Managing Post Stroke Depression

People who survive a stroke will frequently experience depression. The condition is prevalent enough (thought to affect 30% of stroke survivors) that it has become increasingly acknowledged, and even “acronymized” as ‘PSD’. Distress in response to the loss of independence and brain function should not be surprising. However it is a potentially manageable impact, one that can have a huge influence on quality of life, and therefore on ultimate levels of recovery. Therefore it’s important to not only recognize its occurrence, but to treat it as well.

Strokes can produce a lot of physical problems that resemble symptoms of depression, such as interference with physical activity, sleep, and appetite- as well as loss of fun. It’s important to look beyond these symptoms and also consider whether a person is interested in things, or shows any positive mood or initiative. Otherwise the problem might be ignored as just another feature of the stroke. Friends or family may see these symptoms more plainly than clinicians.

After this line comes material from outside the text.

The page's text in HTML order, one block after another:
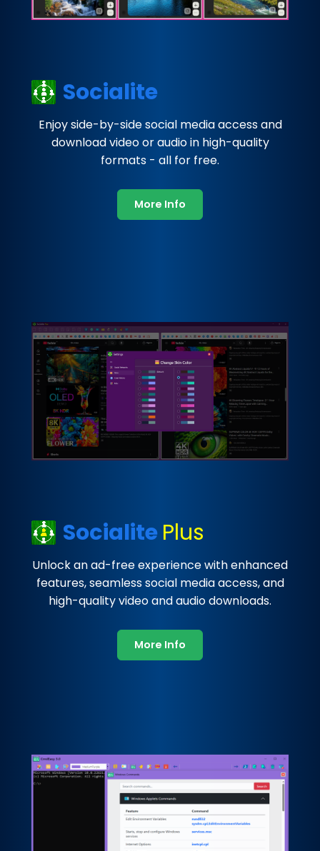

If depression has been identified as a concern, treatment options include medications and cognitive-behavioral therapy. Some level of intact language and reasoning skills are needed to successfully participate in cognitive-behavioral therapy. In fact, the therapy may need to be highly customized. Not all patients are able to receive treatment in conventional ambulatory settings, and the impact of stroke is quite variable depending on what part of the brain was affected. This can make it hard to compose equivalent groups for research comparisons.

Sorting out the ‘biochemical’ and ‘emotional’ causes can become a pointless exercise when what really matters is to address someone’s immediate needs.   Cognitive-behavioral therapy works directly on how people look at themselves and their future. These are topics that became critically important as a result of stroke, so it is logical to explore this kind of method as a way to alleviate suffering caused by stroke.